Ибо Христос — Путь, и стоящие на Пути, дающие добрые плоды — уже неосознанно отдали Ему сердца. Народ, знающий сердцем Тайну, гораздо ближе к Небу, чем фарисейски исповедующие христианство плохиши и буржуины, отдавшие сердца Мамоне.

«И, как один, умрём в борьбе за это…» Таким образом, АГу всё же пришлось согласиться, что Иоанну можно считать «верующей пионеркой» и свидетельницей в пользу Иосифа. АГ ещё больше почернел от злости.

— Оставайся в детстве, Иоанна, — прошипел он ласково ей на ухо, — «Детство наше золотое всё светлее с каждым днём…» До самого Суда пребудешь здесь — я выхлопочу разрешение. Ни грехов, ни страстей, ни моря житейского… Ни мерса, ни реанимации, ни дверей дремучих… Оставайся за первой дверью, я для верности тебя на три поворота ключа запру…

— У нас только на два замок…

— А у меня будет на три. Ну, по рукам?

— А Егорка? — отшатнулась она.

— Ну какой ещё Егорка в твоём детстве? Егорка вообще не родится… Без тебя вообще больше ничего не будет — тебя нет, значит, ничего нет… Субъективный идеализм.
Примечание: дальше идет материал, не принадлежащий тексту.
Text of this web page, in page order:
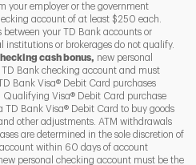
P L
your employer or the government
account of at least $250 each.
between your TD Bank accounts or
or brokerages do not qualify.
cash bonus, new personal
Bank checking account and must
Bank Visa® Debit Card purchases
Visa® Debit Card purchase
TD Bank Visa® Debit Card to buy goods
other adjustments. ATM withdrawals
are determined in the sole discretion of
within 60 days of account
personal checking account must be the
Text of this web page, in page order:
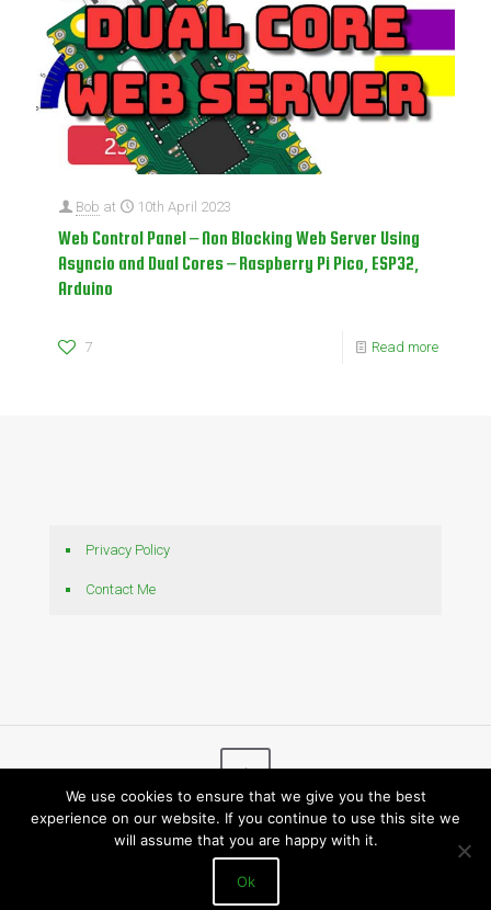
Bob at 10th April 2023
Web Control Panel – Non Blocking Web Server Using
Asyncio and Dual Cores – Raspberry Pi Pico, ESP32,
Arduino
7 Read more
Privacy Policy
Contact Me
© 2026 Bytes N Bits
We use cookies to ensure that we give you the best
experience on our website. If you continue to use this site we
will assume that you are happy with it.
Ok
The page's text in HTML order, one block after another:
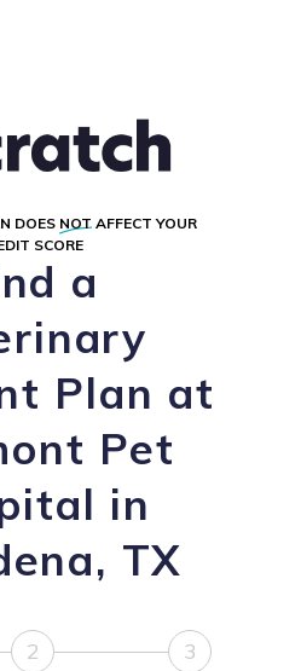
DOES NOT AFFECT YOUR
SCORE
a
Plan at
Pet
in
TX
2 3
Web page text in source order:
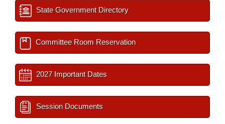
State Government Directory
Committee Room Reservation
2027 Important Dates
Session Documents
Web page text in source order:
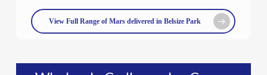
View Full Range of Mars delivered in Belsize Park
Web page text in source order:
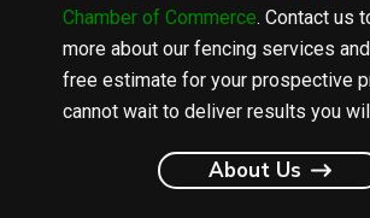
Chamber of Commerce. Contact us
more about our fencing services
free estimate for your prospective
cannot wait to deliver results you
About Us
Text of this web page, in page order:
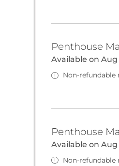
Penthouse
Available on Aug
Non-refundable
Penthouse
Available on Aug
Non-refundable
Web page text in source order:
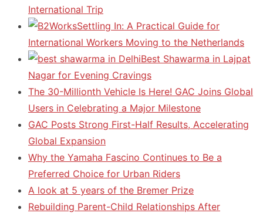
International Trip
Settling In: A Practical Guide for
International Workers Moving to the Netherlands
Best Shawarma in Lajpat
Nagar for Evening Cravings
The 30-Millionth Vehicle Is Here! GAC Joins Global
Users in Celebrating a Major Milestone
GAC Posts Strong First-Half Results, Accelerating
Global Expansion
Why the Yamaha Fascino Continues to Be a
Preferred Choice for Urban Riders
A look at 5 years of the Bremer Prize
Rebuilding Parent-Child Relationships After
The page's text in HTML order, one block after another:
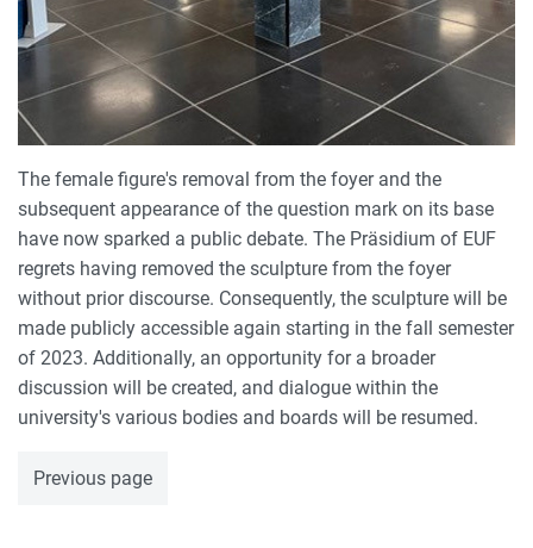
The female figure's removal from the foyer and the
subsequent appearance of the question mark on its base
have now sparked a public debate. The Präsidium of EUF
regrets having removed the sculpture from the foyer
without prior discourse. Consequently, the sculpture will be
made publicly accessible again starting in the fall semester
of 2023. Additionally, an opportunity for a broader
discussion will be created, and dialogue within the
university's various bodies and boards will be resumed.
Previous page
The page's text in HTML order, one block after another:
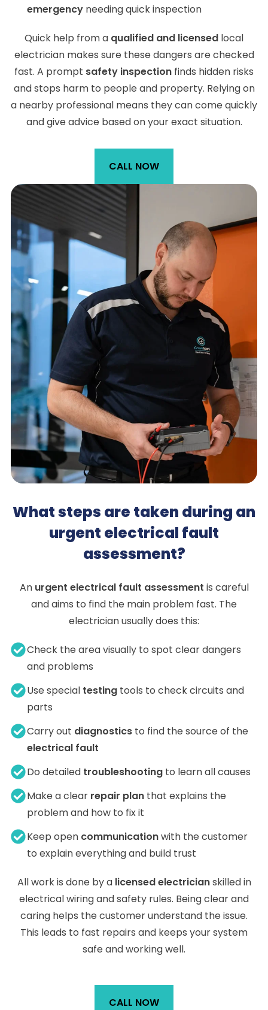
emergencyneeding quick inspection
Quick help from a qualified and licensed local
electrician makes sure these dangers are checked
fast. A prompt safety inspection finds hidden risks
and stops harm to people and property. Relying on
a nearby professional means they can come quickly
and give advice based on your exact situation.
CALL NOW
What steps are taken during an
urgent electrical fault
assessment?
An urgent electrical fault assessment is careful
and aims to find the main problem fast. The
electrician usually does this:
Check the area visually to spot clear dangers
and problems
Use special testingtools to check circuits and
parts
Carry out diagnosticsto find the source of the
electrical fault
Do detailed troubleshootingto learn all causes
Make a clear repair planthat explains the
problem and how to fix it
Keep open communicationwith the customer
to explain everything and build trust
All work is done by a licensed electricianskilled in
electrical wiring and safety rules. Being clear and
caring helps the customer understand the issue.
This leads to fast repairs and keeps your system
safe and working well.
CALL NOW
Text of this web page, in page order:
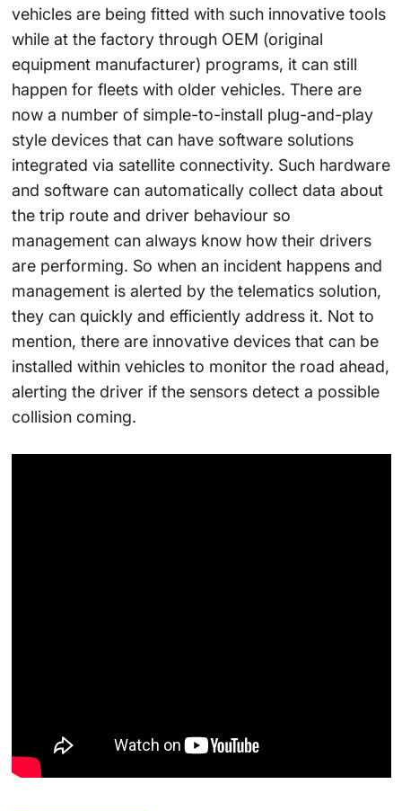
vehicles are being fitted with such innovative tools
while at the factory through OEM (original
equipment manufacturer) programs, it can still
happen for fleets with older vehicles. There are
now a number of simple-to-install plug-and-play
style devices that can have software solutions
integrated via satellite connectivity. Such hardware
and software can automatically collect data about
the trip route and driver behaviour so
management can always know how their drivers
are performing. So when an incident happens and
management is alerted by the telematics solution,
they can quickly and efficiently address it. Not to
mention, there are innovative devices that can be
installed within vehicles to monitor the road ahead,
alerting the driver if the sensors detect a possible
collision coming.
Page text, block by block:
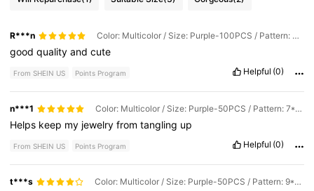
R***n Color: Multicolor / Size: Purple-100PCS / Pattern: 7*9CM
goodqualityandcute
From SHEIN US Points Program Helpful (0)
n***1 Color: Multicolor / Size: Purple-50PCS / Pattern: 7*9CM
Helps keep my jewelryfromtangling up
From SHEIN US Points Program Helpful (0)
t***s Color: Multicolor / Size: Purple-50PCS / Pattern: 9*12CM
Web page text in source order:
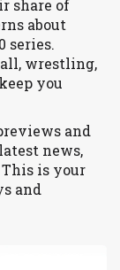
share of
about
series.
wrestling,
you
and
news,
is your
and

И нету Златова Егора, осталась песенка одна…

Иоанна трижды, как учил отец Тихон, перекрестилась.

Во-он! — зашипел в ярости АГ, дохнув серой. Иоанну завертело в душном смрадном вихре, она обрушилась в чёрную бездну и падала в смертной тоске, но вдруг знакомый золотой луч АХа обвился вокруг неё, как лассо, и выдернул из падения, опустив в весну пятьдесят пятого прямо на стройплощадку многоквартирного дома для рабочих.

* * *

После информации и коротких заметок ей поручен впервые настоящий очерк о комсомольцах-строителях.

Выпускные экзамены на носу, а она прямо из школы — на строительную площадку, к своим будущим героям. Заляпанная раствором спецовка, косыночка до бровей — только прораб знает про отпечатанное на редакционном бланке задание. Для всех прочих она — подручная Яна. Янка. Ана, пойди, Янка, принеси! А ей только того и надо — повсюду бегает, приглядывается, изучает жизнь рабочего класса. Работают они на высоте, к высоте Яна привыкла быстро — весь городок виден, и дом их, и пруд, и вокзал, и школа. Летают на высоте облака и птицы, майский воздух пахнет тополями — их едва зазеленевшие ветви колышутся от ветра совсем рядом. Яна опишет потом и высоту, и тополя с птичьими гнездами, и ловкие валины движения… Шлёп мастерком раствор, приладила кирпич, постучала, скребнула лишнее — и снова шлёп, стук, вжик… И свою усталость опишет, и саднящие руки — там, где драная рукавица, на большом пальце мозоль от этих кирпичей, и глыбы рыжей глины внизу во дворе, которые ей напомнят лето 41-го, только что вырытое бомбоубежище, отца. Который погиб, чтобы они вот так, спустя много лет, строили новый дом и смотрели с высоты на птиц и облака. Так, или примерно так напишет Яна.

— Кончаем, обед!

Нижние, уже отстроенные этажи к их услугам. Любая квартира, любая комната. На обед у них серый круглый хлеб по двадцать копеек — другого Валя не признает, творожные сырки и по бутылке молока. А горячее Валя ест утром и вечером. Щи и жареную с салом картошку. Она приехала из деревни, у них там так положено — щи из русской печи утром я вечером.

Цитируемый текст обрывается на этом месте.